Challenge Open Access
Predicting Paroxysmal Atrial Fibrillation/Flutter: The PhysioNet/Computing in Cardiology Challenge 2001
Published: March 1, 2001. Version: 1.0.0
Results from the Computers in Cardiology Challenge 2001 (Sept. 26, 2001, midnight)
Final scores have been posted for the Computers in Cardiology Challenge 2001. Thanks to all who participated!
Computers in Cardiology Challenge 2001 (March 1, 2001, midnight)
Can paroxysmal atrial fibrillation be predicted? PhysioNet and Computers in Cardiology 2001 challenge you to develop and evaluate a method for doing so, in CinC Challenge 2001, the second in an annual series of open contests aimed at catalyzing research, friendly competition, and wide-ranging collaboration around this clinically important problem. Prizes will be awarded to the most successful participants. Update (21 September): The challenge has ended, and no additional entries will be accepted.. You may still obtain unofficial scores if you wish to try the challenge.
Please include the standard citation for PhysioNet:
(show more options)
Goldberger, A., Amaral, L., Glass, L., Hausdorff, J., Ivanov, P. C., Mark, R., ... & Stanley, H. E. (2000). PhysioBank, PhysioToolkit, and PhysioNet: Components of a new research resource for complex physiologic signals. Circulation [Online]. 101 (23), pp. e215–e220.
Introduction
Following the success of the first Computers in Cardiology Challenge, we are pleased to offer a new challenge from PhysioNet and Computers in Cardiology 2001. The challenge is to develop a fully automated method to predict the onset of paroxysmal atrial fibrillation/flutter (PAF), based on the ECG prior to the event. The goal of the contest is to stimulate effort and advance the state of the art in this clinically significant problem, and to foster both friendly competition and wide-ranging collaborations.

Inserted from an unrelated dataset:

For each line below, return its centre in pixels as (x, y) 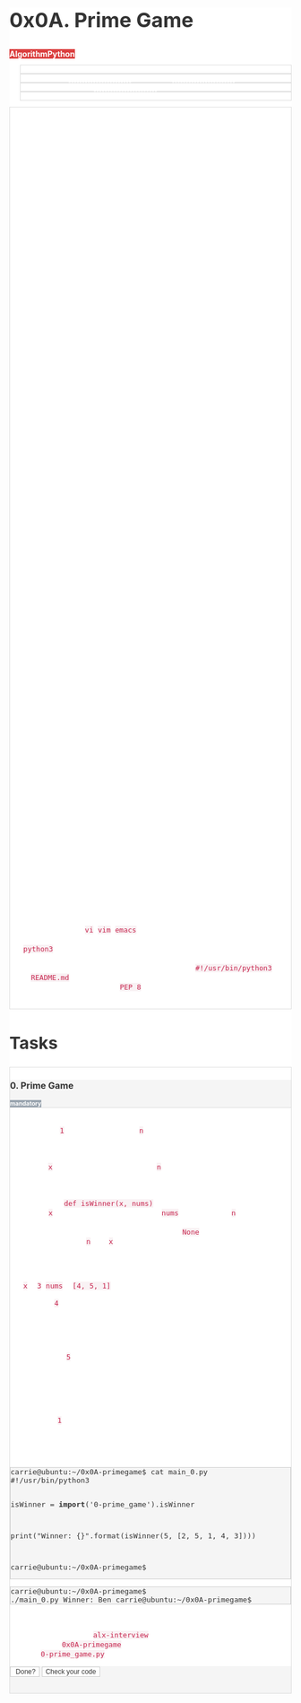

Data for development and evaluation
PhysioNet provides free access to a set of data to be used for development and evaluation of algorithms. The PAF Prediction Challenge Database consists of 100 pairs of half-hour ECG recordings. Each pair of recordings is obtained from a single 24-hour ECG. Subjects in group A experienced PAF; for these subjects, one recording ends just before the onset of PAF, and the other recording is distant in time from any PAF (there is no PAF within 45 minutes before or after the excerpt). Subjects in group N do not have PAF; in these, the times of the recordings have been chosen at random.
The database is divided into a learning set and a test set of equal size, each containing approximately equal numbers of subjects from groups A and N. The classifications of the recordings in the learning set are provided; those for the test set will be revealed after the conclusion of the challenge.
Events and scoring
We will award prizes of US$500 to the most successful entrant in each of two events:
- Event 1: PAF screening
- Event 1 is intended to determine if subjects in group A can be distinguished from those in group N. (In other words, can individuals at risk of PAF be identified within a larger population, based on their ECGs?) The number of correctly classified subjects (0 to 50) is the event 1 score.
- Event 2: PAF prediction
- Event 2 is intended to determine if subjects in group A have distinctive and detectable changes in their ECGs immediately before PAF. (In other words, is the imminent onset of PAF predictable in an individual known to be at risk of PAF?) A successful method for doing so should be able to determine which record of each pair of group A records immediately precedes PAF. If the identities of the group A records were known, it would be sufficient to classify these records only; since the goal of event 1 is to identify group A, however, we have not provided this information! Entrants in event 2 of the challenge must therefore classify exactly one of each pair of records in the test set as `A' (defined as ``immediately preceding PAF, if the patient belongs to group A''), and the other as `N' (defined as ``not immediately preceding PAF''). One point is awarded for each correctly classified record pair, so that the event 2 scores range from n to 50 (the lower bound is n, the number of subjects in group N, because the group N subjects are always considered correctly classified).
If a tie occurs in either event, the date of the submission is the tiebreaker.
How to enter
To enter the competition:
- Develop an algorithm for classifying the test set recordings. The algorithm must perform this task unaided (manual and semiautomated methods are not eligible).
- Submit your classifications to PhysioNet for scoring.
- Submit an abstract with a concise description of your approach and results to Computers in Cardiology 2001. (Deadline: 1 May 2001). Please submit your abstract using the category ECG: Arrhythmia.
If your abstract is accepted, you will be expected to prepare a four-page paper for presentation during the conference and publication in the conference proceedings. We welcome and encourage contributions to PhysioNet of software developed during this competition.
If you wish to improve your score, you may revise your entry and submit it again for scoring. The number of submissions is limited (you will be allowed six entries, which may be all in one event, or divided between the two events as you wish). If you wish to submit additional entries, the autoscorer will enforce a waiting period, which is 24 hours for the seventh entry and doubles for every subsequent entry.
If you have submitted an abstract to Computers in Cardiology 2001 on or before 1 May 2001, you are eligible for awards based on any scores you receive before the challenge deadline of noon GMT on Friday, 21 September 2001.
Links
- PAF Prediction Challenge Database. The entire database (both learning and test sets) is available for downloading here.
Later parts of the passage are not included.